Dyonisos herm

The herm is a Greek creation whose origins go back to the 6th century BC. It was a pillar, usually square in cross-section, sculpted from stone. A bust of the god Hermes – thus the name of the pillar – usually stood on the top of this. An erect phallus, a symbol of fertility, but also of defence and prevention, was carved on the front of the pillar. However, other theories claim that the first herm in reality represented Dionysus, god of fertility and nature, in his original form.

A herm (Greek plural- hermai) was placed in rural areas to mark and demarcate roads as well as the limits of properties. In cities it was usual to find them outside houses along with figures of the goddess Hecate, protector of crossroads. In antiquity it was believed that in border areas, places of transit also called liminal areas, malign spirits lived who could decide the destiny of anyone who dared to cross over. That is why all types of beliefs were common as well as amulets to protect travellers and traders.

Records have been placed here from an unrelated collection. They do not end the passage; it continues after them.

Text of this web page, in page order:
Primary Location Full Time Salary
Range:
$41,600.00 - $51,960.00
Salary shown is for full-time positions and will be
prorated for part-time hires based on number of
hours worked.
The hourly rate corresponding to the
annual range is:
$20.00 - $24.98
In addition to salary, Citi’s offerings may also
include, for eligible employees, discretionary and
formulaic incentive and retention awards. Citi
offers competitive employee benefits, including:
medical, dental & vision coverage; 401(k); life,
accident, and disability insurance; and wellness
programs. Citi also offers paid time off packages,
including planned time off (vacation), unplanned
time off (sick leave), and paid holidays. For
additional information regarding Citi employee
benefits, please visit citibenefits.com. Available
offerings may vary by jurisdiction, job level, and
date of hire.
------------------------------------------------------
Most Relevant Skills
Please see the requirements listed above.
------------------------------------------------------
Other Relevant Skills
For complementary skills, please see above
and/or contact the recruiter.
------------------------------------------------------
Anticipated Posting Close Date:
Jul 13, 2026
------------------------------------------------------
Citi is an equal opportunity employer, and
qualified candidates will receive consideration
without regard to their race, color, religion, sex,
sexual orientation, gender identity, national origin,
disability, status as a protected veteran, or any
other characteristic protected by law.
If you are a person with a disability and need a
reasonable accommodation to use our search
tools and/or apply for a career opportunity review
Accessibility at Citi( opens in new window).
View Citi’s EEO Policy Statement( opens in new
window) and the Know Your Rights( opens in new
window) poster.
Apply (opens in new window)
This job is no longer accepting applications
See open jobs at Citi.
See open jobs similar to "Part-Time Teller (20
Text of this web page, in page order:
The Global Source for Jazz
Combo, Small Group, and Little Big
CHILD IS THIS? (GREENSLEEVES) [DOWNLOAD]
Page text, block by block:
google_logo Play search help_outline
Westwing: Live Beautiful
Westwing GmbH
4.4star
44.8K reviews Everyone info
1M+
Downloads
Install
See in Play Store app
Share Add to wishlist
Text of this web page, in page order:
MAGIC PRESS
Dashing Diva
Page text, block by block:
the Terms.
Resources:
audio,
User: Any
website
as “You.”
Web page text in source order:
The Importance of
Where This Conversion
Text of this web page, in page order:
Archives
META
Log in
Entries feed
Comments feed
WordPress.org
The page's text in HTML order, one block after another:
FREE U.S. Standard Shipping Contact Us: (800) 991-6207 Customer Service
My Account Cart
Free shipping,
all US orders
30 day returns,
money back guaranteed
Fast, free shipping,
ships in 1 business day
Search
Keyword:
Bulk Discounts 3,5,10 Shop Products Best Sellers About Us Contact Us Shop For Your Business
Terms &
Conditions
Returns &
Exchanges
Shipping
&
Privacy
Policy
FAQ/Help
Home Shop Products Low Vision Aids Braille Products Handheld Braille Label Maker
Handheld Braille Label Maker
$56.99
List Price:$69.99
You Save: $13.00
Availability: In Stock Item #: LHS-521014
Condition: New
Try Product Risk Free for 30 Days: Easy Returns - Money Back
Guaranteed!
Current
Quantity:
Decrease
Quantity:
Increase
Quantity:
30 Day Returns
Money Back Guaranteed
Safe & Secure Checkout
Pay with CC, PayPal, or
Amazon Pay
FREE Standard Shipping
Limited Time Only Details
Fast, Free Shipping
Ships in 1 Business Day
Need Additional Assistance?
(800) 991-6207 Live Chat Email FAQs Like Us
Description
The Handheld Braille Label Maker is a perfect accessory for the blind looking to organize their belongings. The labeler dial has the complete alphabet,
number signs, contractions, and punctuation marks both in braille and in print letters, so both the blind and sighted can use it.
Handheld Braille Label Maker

The antropopaic qualities of the herms, that is, the power they had to ward off harm or the evil influences of spirits, adversaries or enemies, favoured the maintaining of the archaic style of these pillars which characterised the earliest-known examples. While the hermai, as a sculptural typology, evolved from the representation of the god Hermes to permit the addition of other divinities and representations of illustrious men, it can be affirmed that an attempt was made to maintain the primitive style. In the Roman epoch the hermai lost their original sense when they were introduced into the gardens of the great domus merely with an aesthetic function as a simple evocation of classical Hellenism. On occasions, however, the sexual organs were still sculpted on the front of the pillar in reminiscence of the archaic relationship with the cult of fertility.


- GOLDMAN, H. The origin of Greek Herm, American Journal of Archaeology 47, pp. 58-68. 1942.
- LULLIES, R. Die Typen der griechischen Herme. Königsberg. 1931.
- SCHRÖDER, S. F. Catálogo de la escultura clásica, Museo Nacional del Prado. Madrid. 2004.